**What needs to be done:**
Using only the entries below, output the lines starting at the one containing "Tối Ưu - 04/09/2024" and ending at the one containing "barnepike for", exactly and inclusive of both, omitting the pictures.

Top of Exercise inputs

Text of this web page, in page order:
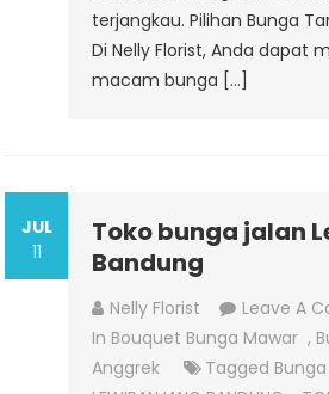
terjangkau. Pilihan Bunga
Di Nelly Florist, Anda dapat
macam bunga […]
JUL
11
Toko bunga jalan
Bandung
Nelly Florist Leave A
In Bouquet Bunga Mawar ,
Anggrek
Tagged
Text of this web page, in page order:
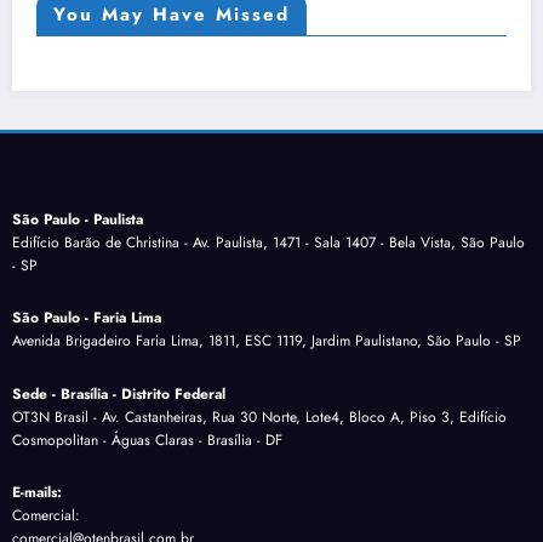
You May Have Missed
São Paulo - Paulista
Edifício Barão de Christina - Av. Paulista, 1471 - Sala 1407 - Bela Vista, São Paulo
- SP
São Paulo - Faria Lima
Avenida Brigadeiro Faria Lima, 1811, ESC 1119, Jardim Paulistano, São Paulo - SP
Sede - Brasília - Distrito Federal
OT3N Brasil - Av. Castanheiras, Rua 30 Norte, Lote4, Bloco A, Piso 3, Edifício
Cosmopolitan - Águas Claras - Brasília - DF
E-mails:
Comercial:
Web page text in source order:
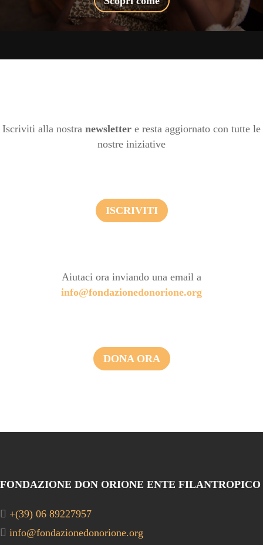
Iscriviti alla nostra newsletter e resta aggiornato con tutte le
nostre iniziative
ISCRIVITI
Aiutaci ora inviando una email a
info@fondazionedonorione.org
DONA ORA
FONDAZIONE DON ORIONE ENTE FILANTROPICO
+(39) 06 89227957
info@fondazionedonorione.org
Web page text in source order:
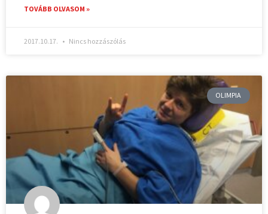
TOVÁBB OLVASOM »
2017.10.17. Nincs hozzászólás
OLIMPIA
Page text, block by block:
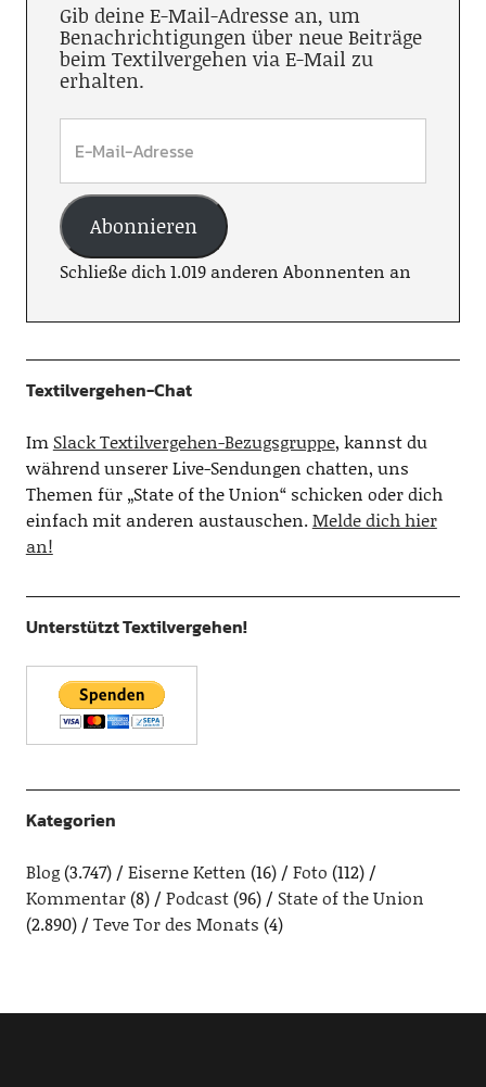
Gib deine E-Mail-Adresse an, um
Benachrichtigungen über neue Beiträge
beim Textilvergehen via E-Mail zu
erhalten.
Abonnieren
Schließe dich 1.019 anderen Abonnenten an
Textilvergehen-Chat
Im Slack Textilvergehen-Bezugsgruppe, kannst du
während unserer Live-Sendungen chatten, uns
Themen für „State of the Union“ schicken oder dich
einfach mit anderen austauschen.Melde dich hier
an!
Unterstützt Textilvergehen!
Kategorien
Blog(3.747) Eiserne Ketten (16) Foto (112)
Kommentar(8) Podcast(96)
State of the Union
(2.890)
Teve Tor des Monats (4)
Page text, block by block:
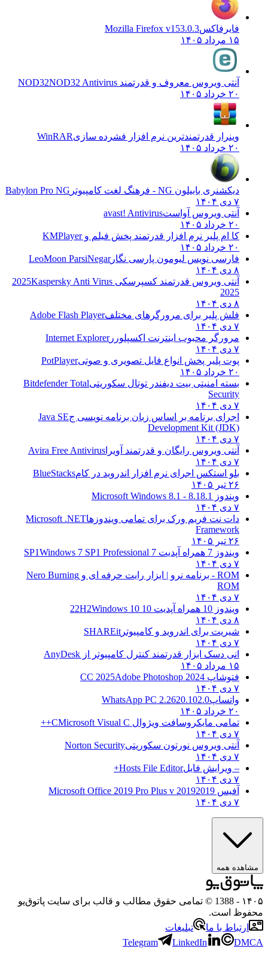
فایرفاکس Mozilla Firefox v153.0.3
آنتی ویروس معروف و قدرتمند NOD32NOD32 Antivirus
وینرار قدرتمندترین نرم افزار فشرده سازیWinRAR
دیکشنری بابیلون NG - فرهنگ لغت کامپیوتر
Babylon Pro NG
آنتی ویروس آواست avast! Antivirus
کا ام پلیر نرم افزار قدرتمند پخش فیلم و KMPlayer
فارسی نویس لیومون پارسی نگارLeoMoon ParsiNegar
آنتی ویروس قدرتمند کسپرسکی 2025Kaspersky Anti Virus
فلش پلیر برای مرورگرهای مختلف Adobe Flash Player
مرورگر محبوب اینترنت اکسپلوررInternet Explorer
پوت پلیر پخش انواع فایل تصویری و صوتیPotPlayer
بسته امنیتی بیت دیفندر توتال سکوریتیBitdefender Total
Security
اجرای برنامه بر اساس زبان برنامه نویسی جJava SE
Development Kit (JDK)
آنتی ویروس رایگان و قدرتمند آویراAvira Free Antivirus
بلو استکس اجرای نرم افزار اندروید در کام BlueStacks
ویندوز 8.1 8.1 - Microsoft Windows 8.1
دات نت فریم ورک برای تمامی ویندوزهاMicrosoft .NET
Framework
ویندوز 7 همراه آپدیت 7 SP1
Windows 7 SP1 Professional
ROM - برنامه نرو | ابزار رایت حرفه ای و
Nero Burning
ویندوز 10 همراه آپدیت 10 22H2
Windows 10
شیریت برای اندروید و کامپیوترSHAREit
انی دسک ابزار قدرتمند کنترل کامپیوتر ازAnyDesk
فتوشاپ CC 2025Adobe Photoshop 2024
واتساپWhatsApp PC 2.2620.102.0
تمامی مایکروسافت ویژوال CMicrosoft Visual C++
آنتی ویروس نورتون سکوریتیNorton Security
– ویرایش فایلHosts File Editor+
آفیس 2019
2019 Microsoft Office 2019 Pro Plus v
همه
- 1388 © تمامی حقوق مطالب و قالب برای سایت پاتوق‌یو
است.
با ما
تبلیغات
Telegram
LinkedIn
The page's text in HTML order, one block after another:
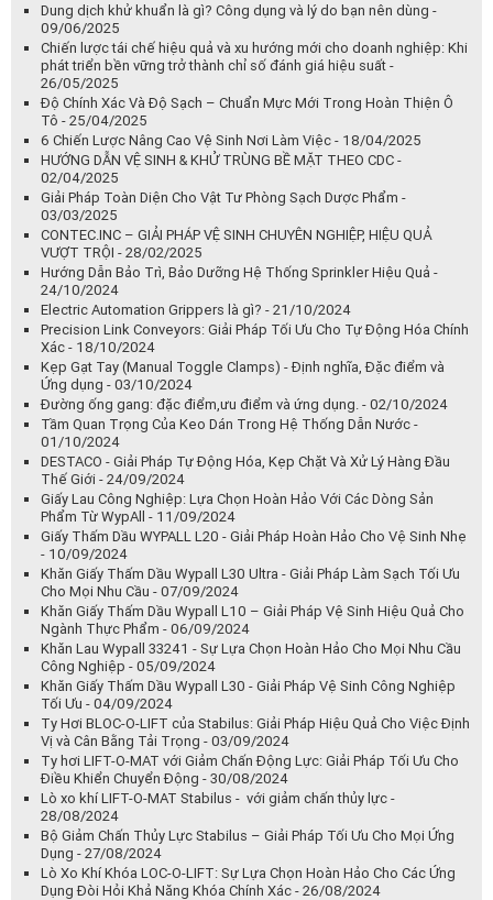
Dung dịch khử khuẩn là gì? Công dụng và lý do bạn nên dùng -
09/06/2025
Chiến lược tái chế hiệu quả và xu hướng mới cho doanh nghiệp: Khi
phát triển bền vững trở thành chỉ số đánh giá hiệu suất -
26/05/2025
Độ Chính Xác Và Độ Sạch – Chuẩn Mực Mới Trong Hoàn Thiện Ô
Tô - 25/04/2025
6 Chiến Lược Nâng Cao Vệ Sinh Nơi Làm Việc - 18/04/2025
HƯỚNG DẪN VỆ SINH & KHỬ TRÙNG BỀ MẶT THEO CDC -
02/04/2025
Giải Pháp Toàn Diện Cho Vật Tư Phòng Sạch Dược Phẩm -
03/03/2025
CONTEC.INC – GIẢI PHÁP VỆ SINH CHUYÊN NGHIỆP, HIỆU QUẢ
VƯỢT TRỘI - 28/02/2025
Hướng Dẫn Bảo Trì, Bảo Dưỡng Hệ Thống Sprinkler Hiệu Quả -
24/10/2024
Electric Automation Grippers là gì? - 21/10/2024
Precision Link Conveyors: Giải Pháp Tối Ưu Cho Tự Động Hóa Chính
Xác - 18/10/2024
Kẹp Gạt Tay (Manual Toggle Clamps) - Định nghĩa, Đặc điểm và
Ứng dụng - 03/10/2024
Đường ống gang: đặc điểm,ưu điểm và ứng dụng. - 02/10/2024
Tầm Quan Trọng Của Keo Dán Trong Hệ Thống Dẫn Nước -
01/10/2024
DESTACO - Giải Pháp Tự Động Hóa, Kẹp Chặt Và Xử Lý Hàng Đầu
Thế Giới - 24/09/2024
Giấy Lau Công Nghiệp: Lựa Chọn Hoàn Hảo Với Các Dòng Sản
Phẩm Từ WypAll - 11/09/2024
Giấy Thấm Dầu WYPALL L20 - Giải Pháp Hoàn Hảo Cho Vệ Sinh Nhẹ
- 10/09/2024
Khăn Giấy Thấm Dầu Wypall L30 Ultra - Giải Pháp Làm Sạch Tối Ưu
Cho Mọi Nhu Cầu - 07/09/2024
Khăn Giấy Thấm Dầu Wypall L10 – Giải Pháp Vệ Sinh Hiệu Quả Cho
Ngành Thực Phẩm - 06/09/2024
Khăn Lau Wypall 33241 - Sự Lựa Chọn Hoàn Hảo Cho Mọi Nhu Cầu
Công Nghiệp - 05/09/2024
Khăn Giấy Thấm Dầu Wypall L30 - Giải Pháp Vệ Sinh Công Nghiệp
Tối Ưu - 04/09/2024
Ty Hơi BLOC-O-LIFT của Stabilus: Giải Pháp Hiệu Quả Cho Việc Định
Vị và Cân Bằng Tải Trọng - 03/09/2024
Ty hơi LIFT-O-MAT với Giảm Chấn Động Lực: Giải Pháp Tối Ưu Cho
Điều Khiển Chuyển Động - 30/08/2024
Lò xo khí LIFT-O-MAT Stabilus - với giảm chấn thủy lực -
28/08/2024
Bộ Giảm Chấn Thủy Lực Stabilus – Giải Pháp Tối Ưu Cho Mọi Ứng
Dụng - 27/08/2024
Lò Xo Khí Khóa LOC-O-LIFT: Sự Lựa Chọn Hoàn Hảo Cho Các Ứng
Dụng Đòi Hỏi Khả Năng Khóa Chính Xác - 26/08/2024
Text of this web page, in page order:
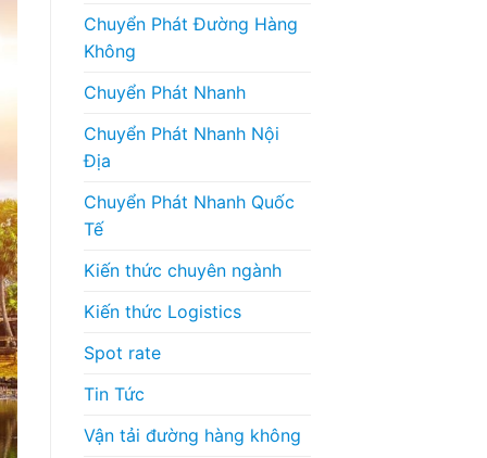
Chuyển Phát Đường Hàng
Không
Chuyển Phát Nhanh
Chuyển Phát Nhanh Nội
Địa
Chuyển Phát Nhanh Quốc
Tế
Kiến thức chuyên ngành
Kiến thức Logistics
Spot rate
Tin Tức
Vận tải đường hàng không
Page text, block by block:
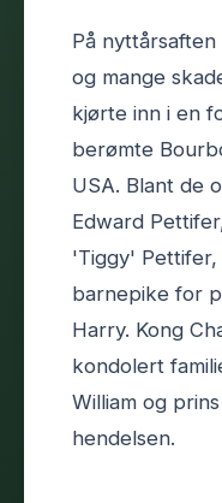
På
og mange
kjørte inn i en
berømte
USA. Blant de
Edward
'Tiggy' Pettifer,
barnepike for
Harry. Kong
kondolert
William og
hendelsen.
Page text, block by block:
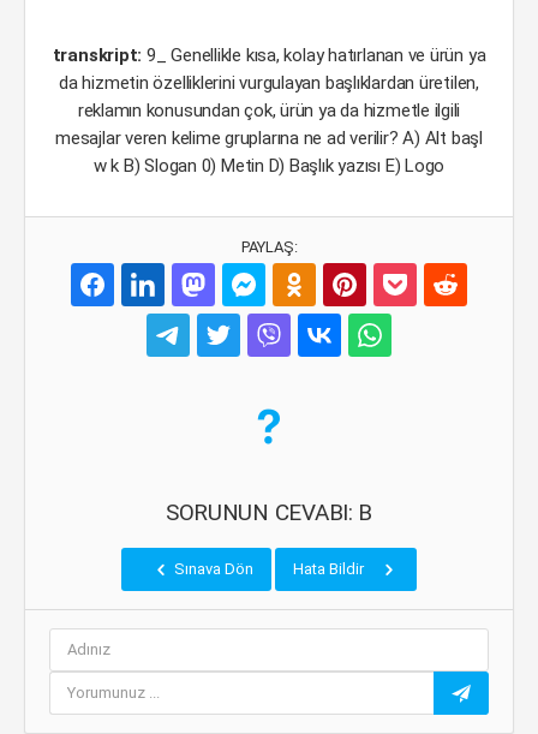
transkript: 9_ Genellikle kısa, kolay hatırlanan ve ürün ya
da hizmetin özelliklerini vurgulayan başlıklardan üretilen,
reklamın konusundan çok, ürün ya da hizmetle ilgili
mesajlar veren kelime gruplarına ne ad verilir? A) Alt başl
w k B) Slogan 0) Metin D) Başlık yazısı E) Logo
PAYLAŞ:
SORUNUN CEVABI: B
Sınava Dön Hata Bildir

Bottom of Exercise inputs

**Result of this task:**
Tối Ưu - 04/09/2024
Ty Hơi BLOC-O-LIFT của Stabilus: Giải Pháp Hiệu Quả Cho Việc Định
Vị và Cân Bằng Tải Trọng - 03/09/2024
Ty hơi LIFT-O-MAT với Giảm Chấn Động Lực: Giải Pháp Tối Ưu Cho
Điều Khiển Chuyển Động - 30/08/2024
Lò xo khí LIFT-O-MAT Stabilus - với giảm chấn thủy lực -
28/08/2024
Bộ Giảm Chấn Thủy Lực Stabilus – Giải Pháp Tối Ưu Cho Mọi Ứng
Dụng - 27/08/2024
Lò Xo Khí Khóa LOC-O-LIFT: Sự Lựa Chọn Hoàn Hảo Cho Các Ứng
Dụng Đòi Hỏi Khả Năng Khóa Chính Xác - 26/08/2024
Text of this web page, in page order:
Chuyển Phát Đường Hàng
Không
Chuyển Phát Nhanh
Chuyển Phát Nhanh Nội
Địa
Chuyển Phát Nhanh Quốc
Tế
Kiến thức chuyên ngành
Kiến thức Logistics
Spot rate
Tin Tức
Vận tải đường hàng không
Page text, block by block:
På
og mange
kjørte inn i en
berømte
USA. Blant de
Edward
'Tiggy' Pettifer,
barnepike for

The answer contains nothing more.